И время от времени тетка Гелена сама себя утешала:
— Да ведь никому и в голову не придет, что такая щуплая, как она, могла колоду уволочь.
Чуть погодя, успокоившись, она подсела к Юркиной постели, а мы расположились рядом.
До самого вечера все тельце братика горело огнем. Ни травы не помогали, ни мед. Его без конца переодевали в сухое, так он потел. Губы были сухие, как бы припухшие. Он даже глаз не поднял, и как положили его, так и лежал он, не двигаясь.

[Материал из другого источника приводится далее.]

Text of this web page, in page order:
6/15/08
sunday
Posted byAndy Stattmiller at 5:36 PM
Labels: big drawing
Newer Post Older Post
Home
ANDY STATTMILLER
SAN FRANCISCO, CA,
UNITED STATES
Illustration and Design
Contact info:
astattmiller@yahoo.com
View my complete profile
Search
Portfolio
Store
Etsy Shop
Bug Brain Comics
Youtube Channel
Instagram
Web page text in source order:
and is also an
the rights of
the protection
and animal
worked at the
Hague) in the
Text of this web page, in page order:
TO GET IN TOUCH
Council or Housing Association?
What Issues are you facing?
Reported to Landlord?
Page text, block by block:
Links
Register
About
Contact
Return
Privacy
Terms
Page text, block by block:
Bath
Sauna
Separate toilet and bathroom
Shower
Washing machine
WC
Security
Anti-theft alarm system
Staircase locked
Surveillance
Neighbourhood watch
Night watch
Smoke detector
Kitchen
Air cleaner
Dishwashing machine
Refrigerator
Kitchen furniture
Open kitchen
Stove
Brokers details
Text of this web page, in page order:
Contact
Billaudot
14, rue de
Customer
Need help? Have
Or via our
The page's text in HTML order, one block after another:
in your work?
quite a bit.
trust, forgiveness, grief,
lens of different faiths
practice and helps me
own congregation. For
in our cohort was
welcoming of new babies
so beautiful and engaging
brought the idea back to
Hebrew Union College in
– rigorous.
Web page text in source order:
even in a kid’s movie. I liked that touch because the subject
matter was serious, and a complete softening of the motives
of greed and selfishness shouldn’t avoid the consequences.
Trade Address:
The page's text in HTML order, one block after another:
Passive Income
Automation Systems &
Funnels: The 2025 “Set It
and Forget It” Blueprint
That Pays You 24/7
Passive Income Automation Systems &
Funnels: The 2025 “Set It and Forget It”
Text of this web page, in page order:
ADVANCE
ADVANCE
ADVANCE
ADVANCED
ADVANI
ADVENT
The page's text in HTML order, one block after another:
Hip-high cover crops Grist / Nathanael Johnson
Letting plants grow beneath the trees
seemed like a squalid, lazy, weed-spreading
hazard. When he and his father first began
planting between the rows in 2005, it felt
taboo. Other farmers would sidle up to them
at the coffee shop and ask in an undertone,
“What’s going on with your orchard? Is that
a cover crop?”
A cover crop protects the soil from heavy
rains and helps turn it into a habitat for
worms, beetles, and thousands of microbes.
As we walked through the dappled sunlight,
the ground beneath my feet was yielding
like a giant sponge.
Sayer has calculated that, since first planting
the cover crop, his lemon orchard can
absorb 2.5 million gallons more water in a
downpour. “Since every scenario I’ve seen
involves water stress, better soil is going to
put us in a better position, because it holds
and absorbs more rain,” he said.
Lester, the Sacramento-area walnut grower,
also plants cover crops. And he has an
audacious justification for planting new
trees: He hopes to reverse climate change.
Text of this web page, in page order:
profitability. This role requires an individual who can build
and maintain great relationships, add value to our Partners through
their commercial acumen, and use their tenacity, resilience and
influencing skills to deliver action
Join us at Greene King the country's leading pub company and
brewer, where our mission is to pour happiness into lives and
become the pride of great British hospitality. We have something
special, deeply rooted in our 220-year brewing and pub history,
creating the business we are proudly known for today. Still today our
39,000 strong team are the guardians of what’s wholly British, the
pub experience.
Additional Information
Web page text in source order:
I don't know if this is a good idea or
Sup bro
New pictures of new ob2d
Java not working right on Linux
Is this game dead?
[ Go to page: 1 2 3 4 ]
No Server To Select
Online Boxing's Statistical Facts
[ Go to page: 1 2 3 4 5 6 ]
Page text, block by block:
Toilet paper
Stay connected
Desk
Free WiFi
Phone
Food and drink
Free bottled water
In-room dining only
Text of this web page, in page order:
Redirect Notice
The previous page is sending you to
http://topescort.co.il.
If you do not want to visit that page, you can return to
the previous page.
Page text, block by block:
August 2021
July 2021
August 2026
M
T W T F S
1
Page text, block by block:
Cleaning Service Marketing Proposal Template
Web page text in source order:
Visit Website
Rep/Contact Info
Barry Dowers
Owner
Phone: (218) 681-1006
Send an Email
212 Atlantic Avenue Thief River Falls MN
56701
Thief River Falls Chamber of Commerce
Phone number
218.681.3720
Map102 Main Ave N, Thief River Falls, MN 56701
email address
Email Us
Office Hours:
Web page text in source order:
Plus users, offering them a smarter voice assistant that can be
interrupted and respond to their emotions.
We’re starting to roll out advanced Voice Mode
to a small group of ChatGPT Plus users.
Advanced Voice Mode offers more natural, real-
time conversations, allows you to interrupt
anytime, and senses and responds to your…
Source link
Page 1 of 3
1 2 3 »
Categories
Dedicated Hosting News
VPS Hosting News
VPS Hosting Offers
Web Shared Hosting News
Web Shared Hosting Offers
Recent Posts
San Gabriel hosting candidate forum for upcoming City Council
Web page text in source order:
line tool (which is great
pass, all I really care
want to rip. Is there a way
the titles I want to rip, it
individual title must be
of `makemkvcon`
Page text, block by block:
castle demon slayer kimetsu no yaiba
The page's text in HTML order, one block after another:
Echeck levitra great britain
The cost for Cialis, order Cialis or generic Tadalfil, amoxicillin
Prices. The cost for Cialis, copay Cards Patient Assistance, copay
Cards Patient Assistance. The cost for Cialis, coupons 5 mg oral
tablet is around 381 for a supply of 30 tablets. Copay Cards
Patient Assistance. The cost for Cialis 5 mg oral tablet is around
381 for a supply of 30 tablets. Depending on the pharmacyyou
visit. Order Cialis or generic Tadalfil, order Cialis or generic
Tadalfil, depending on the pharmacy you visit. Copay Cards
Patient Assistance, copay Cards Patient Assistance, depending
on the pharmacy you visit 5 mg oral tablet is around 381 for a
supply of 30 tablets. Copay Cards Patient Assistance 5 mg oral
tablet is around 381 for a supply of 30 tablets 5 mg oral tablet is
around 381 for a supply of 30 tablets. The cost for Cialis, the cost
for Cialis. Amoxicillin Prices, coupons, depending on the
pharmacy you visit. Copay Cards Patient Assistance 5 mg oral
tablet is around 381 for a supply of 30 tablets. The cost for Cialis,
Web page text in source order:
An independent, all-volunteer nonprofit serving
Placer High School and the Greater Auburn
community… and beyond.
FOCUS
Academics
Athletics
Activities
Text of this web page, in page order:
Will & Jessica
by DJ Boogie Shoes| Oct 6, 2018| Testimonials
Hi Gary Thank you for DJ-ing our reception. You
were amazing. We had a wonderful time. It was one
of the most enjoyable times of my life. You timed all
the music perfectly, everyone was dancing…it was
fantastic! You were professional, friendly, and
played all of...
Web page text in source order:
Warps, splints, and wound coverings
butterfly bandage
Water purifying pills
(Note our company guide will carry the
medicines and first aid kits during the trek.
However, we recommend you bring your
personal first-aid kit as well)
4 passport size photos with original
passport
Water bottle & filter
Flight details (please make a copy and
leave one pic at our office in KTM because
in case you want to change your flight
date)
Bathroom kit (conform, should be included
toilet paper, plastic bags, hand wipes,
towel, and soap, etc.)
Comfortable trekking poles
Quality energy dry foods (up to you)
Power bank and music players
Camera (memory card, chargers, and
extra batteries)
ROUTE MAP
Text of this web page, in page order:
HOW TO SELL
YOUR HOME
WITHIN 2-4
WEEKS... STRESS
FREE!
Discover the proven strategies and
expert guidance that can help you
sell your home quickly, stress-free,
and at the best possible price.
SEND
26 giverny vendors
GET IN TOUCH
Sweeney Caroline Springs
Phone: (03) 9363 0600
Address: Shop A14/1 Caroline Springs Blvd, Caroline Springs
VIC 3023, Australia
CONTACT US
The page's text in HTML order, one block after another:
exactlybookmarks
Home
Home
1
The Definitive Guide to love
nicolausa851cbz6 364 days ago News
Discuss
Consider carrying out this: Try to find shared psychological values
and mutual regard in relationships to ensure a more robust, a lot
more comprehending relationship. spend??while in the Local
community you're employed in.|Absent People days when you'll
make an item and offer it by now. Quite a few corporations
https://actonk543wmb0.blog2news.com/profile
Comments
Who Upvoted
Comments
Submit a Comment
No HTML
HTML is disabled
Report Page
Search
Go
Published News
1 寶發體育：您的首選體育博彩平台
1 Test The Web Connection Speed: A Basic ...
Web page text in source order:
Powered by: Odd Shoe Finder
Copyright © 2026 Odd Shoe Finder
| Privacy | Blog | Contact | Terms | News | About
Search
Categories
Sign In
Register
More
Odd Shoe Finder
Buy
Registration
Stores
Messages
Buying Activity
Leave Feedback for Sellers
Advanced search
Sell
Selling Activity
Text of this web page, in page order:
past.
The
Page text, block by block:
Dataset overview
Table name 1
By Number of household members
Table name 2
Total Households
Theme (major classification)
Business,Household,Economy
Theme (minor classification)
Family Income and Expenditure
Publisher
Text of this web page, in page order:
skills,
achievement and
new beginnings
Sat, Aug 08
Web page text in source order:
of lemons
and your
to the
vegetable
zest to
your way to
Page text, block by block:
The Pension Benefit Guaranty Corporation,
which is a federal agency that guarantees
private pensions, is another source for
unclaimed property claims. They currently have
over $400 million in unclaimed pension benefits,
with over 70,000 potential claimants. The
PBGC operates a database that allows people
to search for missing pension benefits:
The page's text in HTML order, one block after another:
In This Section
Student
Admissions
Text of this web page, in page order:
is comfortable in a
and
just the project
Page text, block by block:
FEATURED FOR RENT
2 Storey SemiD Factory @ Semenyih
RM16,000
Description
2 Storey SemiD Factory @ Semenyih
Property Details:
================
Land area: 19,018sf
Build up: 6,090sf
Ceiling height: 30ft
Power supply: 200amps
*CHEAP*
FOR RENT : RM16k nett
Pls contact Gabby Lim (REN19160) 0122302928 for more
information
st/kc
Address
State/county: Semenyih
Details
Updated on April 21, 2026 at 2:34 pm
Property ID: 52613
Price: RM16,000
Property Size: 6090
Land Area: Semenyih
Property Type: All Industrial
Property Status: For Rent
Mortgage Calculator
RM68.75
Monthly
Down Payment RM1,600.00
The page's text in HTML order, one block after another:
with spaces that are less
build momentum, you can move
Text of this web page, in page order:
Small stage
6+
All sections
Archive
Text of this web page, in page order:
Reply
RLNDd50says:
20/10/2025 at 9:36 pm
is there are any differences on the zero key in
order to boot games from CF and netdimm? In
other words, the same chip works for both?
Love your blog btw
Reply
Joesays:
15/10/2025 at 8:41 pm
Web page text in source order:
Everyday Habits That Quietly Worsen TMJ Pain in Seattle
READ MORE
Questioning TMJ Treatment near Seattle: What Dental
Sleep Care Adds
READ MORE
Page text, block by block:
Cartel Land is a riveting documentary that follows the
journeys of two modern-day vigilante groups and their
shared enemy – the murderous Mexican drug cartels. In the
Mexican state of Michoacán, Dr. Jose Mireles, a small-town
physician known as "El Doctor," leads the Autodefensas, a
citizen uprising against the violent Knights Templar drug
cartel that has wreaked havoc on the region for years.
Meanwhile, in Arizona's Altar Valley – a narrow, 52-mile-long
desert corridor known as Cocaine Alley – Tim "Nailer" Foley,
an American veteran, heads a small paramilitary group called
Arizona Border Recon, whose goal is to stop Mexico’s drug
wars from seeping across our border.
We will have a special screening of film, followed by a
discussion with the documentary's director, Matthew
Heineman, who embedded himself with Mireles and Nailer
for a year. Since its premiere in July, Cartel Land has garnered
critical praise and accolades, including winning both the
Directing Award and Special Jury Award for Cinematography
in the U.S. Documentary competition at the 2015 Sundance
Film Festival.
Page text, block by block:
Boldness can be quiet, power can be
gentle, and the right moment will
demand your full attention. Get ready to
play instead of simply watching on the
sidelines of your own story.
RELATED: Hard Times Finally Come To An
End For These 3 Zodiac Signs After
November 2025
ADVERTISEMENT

Мама ходила сама не своя. Ее мучила совесть. Чем хуже становилось Юрко, тем чаще она вспоминала прошлую ночь.
Тетка Гелена помалкивала и, только когда мама уж слишком всполошилась, сказала:
— Это плата за грех.
— Что ж, мне надо было сидеть и глядеть, как они коченеют? — защищалась мама. — Верба все равно сгнила бы у ручья без всякого толку.
— Ну и пусть бы сгнила, не твоя забота. Сейчас у тебя тепло, да вот ребенок горит бог весть от какой хвори. Вот уж помогла, так помогла!
— А-а… — Мама махнула рукой, ей уже было невмочь все это выслушивать. — Давай-ка лучше подумаем, что с мальчиком делать.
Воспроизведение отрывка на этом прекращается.